= Beginning of Section =

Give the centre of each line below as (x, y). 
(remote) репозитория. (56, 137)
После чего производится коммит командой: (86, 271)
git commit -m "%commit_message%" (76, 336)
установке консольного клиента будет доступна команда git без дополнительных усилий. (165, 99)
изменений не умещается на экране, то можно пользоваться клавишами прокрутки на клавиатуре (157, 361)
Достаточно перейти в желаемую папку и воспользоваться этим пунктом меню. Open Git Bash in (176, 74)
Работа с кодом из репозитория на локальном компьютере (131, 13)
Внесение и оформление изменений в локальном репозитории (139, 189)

= End of Section =
= Beginning of Section =

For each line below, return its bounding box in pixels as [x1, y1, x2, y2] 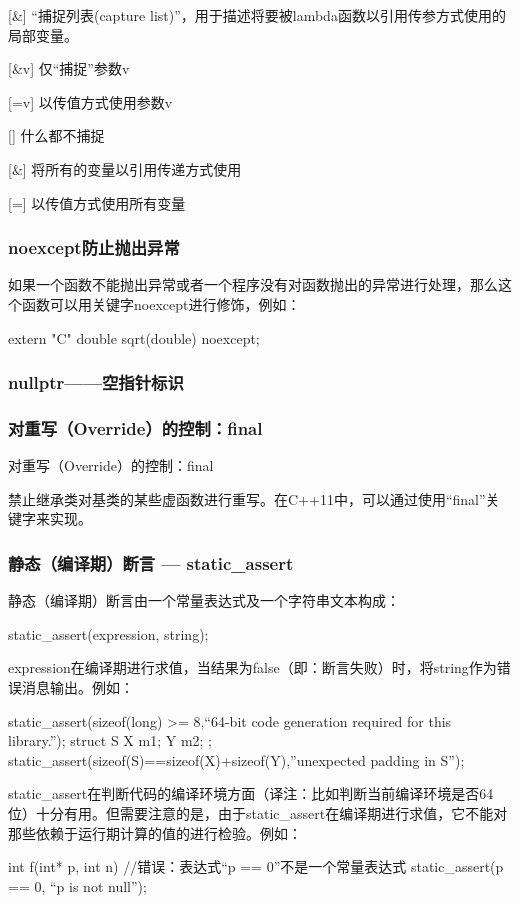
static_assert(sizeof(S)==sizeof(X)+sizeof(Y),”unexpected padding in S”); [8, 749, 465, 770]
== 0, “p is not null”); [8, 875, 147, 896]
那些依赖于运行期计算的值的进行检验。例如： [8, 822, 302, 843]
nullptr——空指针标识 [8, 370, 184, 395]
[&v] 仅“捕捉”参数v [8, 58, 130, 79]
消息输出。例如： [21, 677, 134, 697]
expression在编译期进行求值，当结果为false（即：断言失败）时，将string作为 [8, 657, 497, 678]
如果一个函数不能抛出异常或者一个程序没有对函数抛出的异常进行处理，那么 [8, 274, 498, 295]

= End of Section =

**Directions for this task**
What is asked for is an exact copy of the lines above from the one containing "После чего производится" through the one containing "Внесение и оформление", and only those.

**Solved exercise**
После чего производится коммит командой: (86, 271)
git commit -m "%commit_message%" (76, 336)
установке консольного клиента будет доступна команда git без дополнительных усилий. (165, 99)
изменений не умещается на экране, то можно пользоваться клавишами прокрутки на клавиатуре (157, 361)
Достаточно перейти в желаемую папку и воспользоваться этим пунктом меню. Open Git Bash in (176, 74)
Работа с кодом из репозитория на локальном компьютере (131, 13)
Внесение и оформление изменений в локальном репозитории (139, 189)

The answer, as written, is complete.